Auteur : Guillaume Baticle, doctorant en droit public, université de Poitiers
Relecteur : Jean-Baptiste Thierry, professeur de droit pénal, université de Lorraine
Liens d’intérêts ou fonctions politiques déclarés des intervenants à l’article : aucun
Secrétariat de rédaction : Maylis Ygrand, journaliste
Source : Laurent Nuñez sur BFM TV, le 2 juin 2025
À la suite des violences et pillages survenus après la victoire du PSG, samedi 31 mai, Laurent Nuñez a affirmé qu’il fallait « des textes qui permettent d’être répressifs ». Or, le droit pénal prévoit déjà un arsenal juridique complet. Rappeler la loi, c’est aussi rappeler que justice ne se rend pas dans l’instant : preuve, procédure et individualisation des peines restent les piliers de l’État de droit.

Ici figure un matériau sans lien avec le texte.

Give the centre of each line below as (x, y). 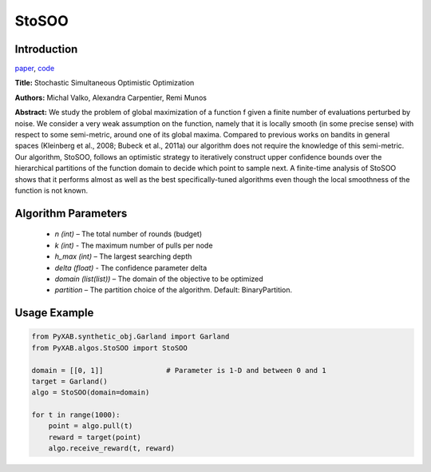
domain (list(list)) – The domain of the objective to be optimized (159, 279)
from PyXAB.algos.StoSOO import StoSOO (109, 348)
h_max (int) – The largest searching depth (123, 256)
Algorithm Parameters (71, 213)
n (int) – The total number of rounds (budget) (129, 234)
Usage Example (54, 313)
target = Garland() (69, 381)
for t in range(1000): (76, 415)
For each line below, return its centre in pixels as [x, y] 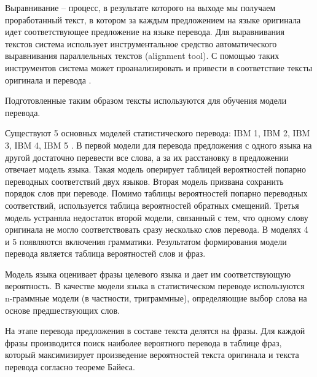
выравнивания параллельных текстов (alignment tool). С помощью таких [142, 56]
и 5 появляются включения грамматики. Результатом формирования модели [146, 241]
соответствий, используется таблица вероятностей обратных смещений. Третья [152, 205]
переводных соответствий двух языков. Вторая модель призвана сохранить [144, 181]
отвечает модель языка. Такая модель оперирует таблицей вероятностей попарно [155, 169]
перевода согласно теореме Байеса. [70, 367]
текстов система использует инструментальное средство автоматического [141, 43]
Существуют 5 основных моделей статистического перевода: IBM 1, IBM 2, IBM [158, 133]
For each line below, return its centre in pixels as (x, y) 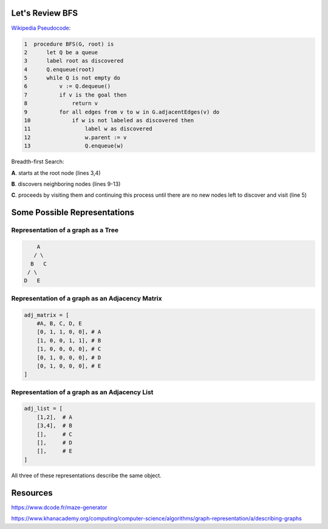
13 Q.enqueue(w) (74, 146)
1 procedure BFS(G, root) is (69, 44)
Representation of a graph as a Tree (65, 230)
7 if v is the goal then (75, 95)
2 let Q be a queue (61, 52)
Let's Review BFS (45, 13)
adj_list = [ (43, 409)
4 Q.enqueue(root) (60, 69)
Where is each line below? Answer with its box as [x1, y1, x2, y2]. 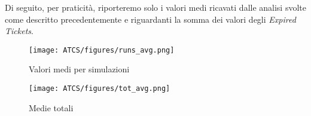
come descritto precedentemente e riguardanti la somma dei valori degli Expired [5, 13, 296, 25]
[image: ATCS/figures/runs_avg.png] [29, 45, 175, 54]
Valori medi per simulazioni [29, 63, 130, 75]
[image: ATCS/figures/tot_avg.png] [29, 84, 170, 93]
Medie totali [29, 101, 74, 114]
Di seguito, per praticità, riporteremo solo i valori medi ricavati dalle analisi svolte [5, 1, 306, 13]
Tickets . [5, 25, 33, 37]
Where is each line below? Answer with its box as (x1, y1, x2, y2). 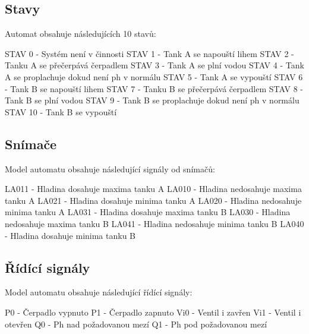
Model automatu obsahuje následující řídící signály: (5, 286, 193, 298)
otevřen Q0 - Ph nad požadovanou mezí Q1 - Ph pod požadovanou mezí (5, 317, 267, 330)
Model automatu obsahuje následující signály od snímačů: (5, 162, 215, 175)
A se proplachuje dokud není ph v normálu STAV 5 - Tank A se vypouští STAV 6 (5, 70, 303, 83)
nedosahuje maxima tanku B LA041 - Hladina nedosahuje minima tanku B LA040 (5, 217, 304, 229)
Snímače (5, 134, 57, 153)
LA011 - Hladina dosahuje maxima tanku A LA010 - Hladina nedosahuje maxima (5, 182, 302, 195)
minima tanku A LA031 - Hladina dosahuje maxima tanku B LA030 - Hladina (5, 206, 291, 218)
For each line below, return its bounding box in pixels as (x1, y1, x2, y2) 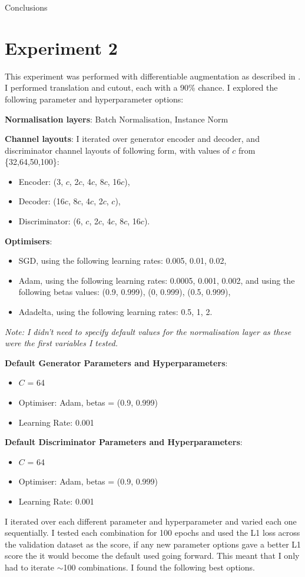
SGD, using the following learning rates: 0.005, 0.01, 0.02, (18, 254, 227, 267)
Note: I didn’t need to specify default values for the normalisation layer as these (5, 325, 291, 337)
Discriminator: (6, (18, 215, 83, 227)
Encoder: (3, (18, 175, 64, 187)
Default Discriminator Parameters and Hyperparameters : (5, 436, 243, 448)
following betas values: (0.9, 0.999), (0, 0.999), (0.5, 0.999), (18, 286, 231, 298)
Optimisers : (5, 234, 52, 247)
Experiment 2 (5, 35, 118, 59)

Le Code pénal français serait-il laxiste ? Invité sur le plateau de BFM TV, le 2 juin 2025, Laurent Nuñez, préfet de police de Paris, a été interrogé sur les débordements en marge des célébrations de la victoire du Paris Saint-Germain. Il a expliqué son impuissance face aux cas de pillages, en prenant l’exemple du Foot Locker dans lequel une trentaine de personnes ont été interpellées samedi soir.
Jetant le doute sur les suites judiciaires qui suivront les interpellations, il a déclaré qu’il fallait « des textes qui permettent d’être répressifs ». C’est oublier que ces textes existent déjà et que, pour condamner quelqu’un, il faut avoir des preuves suffisantes de la commission d’une infraction…
Un Code pénal très précis
Laurent Nuñez prend l’exemple du pillage d’un magasin. L’article 322-1 du Code pénal prévoit déjà que « la destruction, la dégradation ou la détérioration d’un bien appartenant à autrui est punie de deux ans d’emprisonnement et de 30 000 euros d’amende ». De plus, selon l’article 311-4, le vol peut faire encourir jusqu’à sept ans, voire dix ans d’emprisonnement lorsqu’il est commis avec deux ou trois circonstances aggravantes. Tel est le cas s’il est commis par plusieurs personnes, dans un lieu utilisé ou destiné à l’entrepôt de fonds, valeurs, marchandises ou matériels et qu’il est précédé, accompagné ou suivi d’un acte de destruction, dégradation ou détérioration.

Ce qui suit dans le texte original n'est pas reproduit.